◆ **Exercise prompt**
Please print every record below exactly as written, leaving out the pictures.

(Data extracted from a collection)
++++

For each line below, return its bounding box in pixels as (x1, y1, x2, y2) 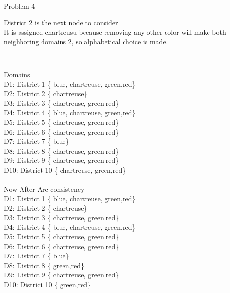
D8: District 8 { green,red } (4, 260, 84, 270)
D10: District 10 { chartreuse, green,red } (4, 164, 126, 175)
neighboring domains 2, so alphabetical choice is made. (4, 36, 168, 46)
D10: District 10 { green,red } (4, 279, 91, 290)
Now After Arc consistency (4, 184, 84, 194)
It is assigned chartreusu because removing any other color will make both (4, 27, 226, 37)
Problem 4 (4, 1, 35, 11)
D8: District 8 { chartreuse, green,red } (4, 145, 119, 156)
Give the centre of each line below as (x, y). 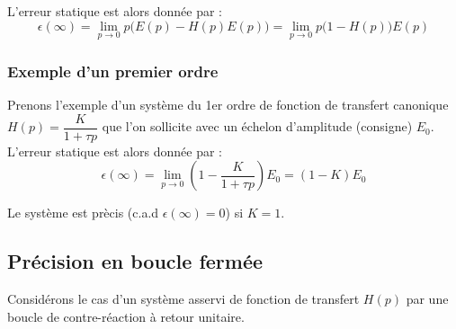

++++

◆ **Output**
For each line below, return its bounding box in pixels as (x1, y1, x2, y2) 
D8: District 8 { green,red } (4, 260, 84, 270)
D10: District 10 { chartreuse, green,red } (4, 164, 126, 175)
neighboring domains 2, so alphabetical choice is made. (4, 36, 168, 46)
D10: District 10 { green,red } (4, 279, 91, 290)
Now After Arc consistency (4, 184, 84, 194)
It is assigned chartreusu because removing any other color will make both (4, 27, 226, 37)
Problem 4 (4, 1, 35, 11)
D8: District 8 { chartreuse, green,red } (4, 145, 119, 156)
Give the centre of each line below as (x, y). 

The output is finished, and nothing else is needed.